* **Work instruction**
When you reach the line that contains "The page's text", begin copying exactly, and continue through the last line of the data; no pictures belong in the copy.

--------------------------------------------------

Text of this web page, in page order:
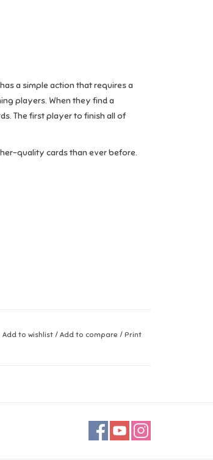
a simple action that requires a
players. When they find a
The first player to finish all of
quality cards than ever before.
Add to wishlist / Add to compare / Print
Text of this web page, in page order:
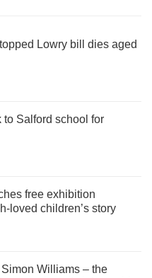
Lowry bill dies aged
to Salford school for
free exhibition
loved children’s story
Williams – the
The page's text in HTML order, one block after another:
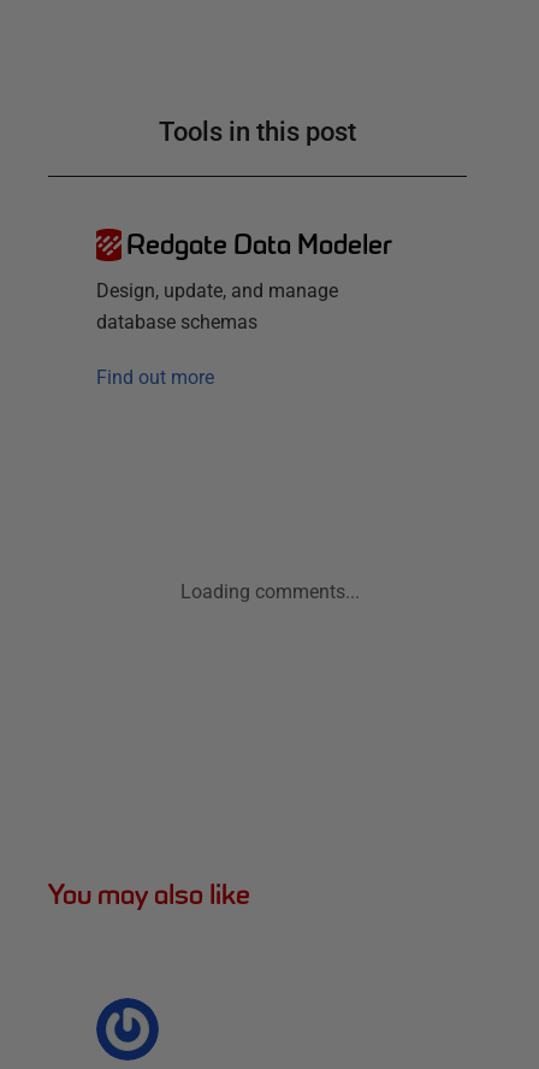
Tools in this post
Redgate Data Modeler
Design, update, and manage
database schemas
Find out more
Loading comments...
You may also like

--------------------------------------------------

* **Solved exercise**
The page's text in HTML order, one block after another:
Tools in this post
Redgate Data Modeler
Design, update, and manage
database schemas
Find out more
Loading comments...
You may also like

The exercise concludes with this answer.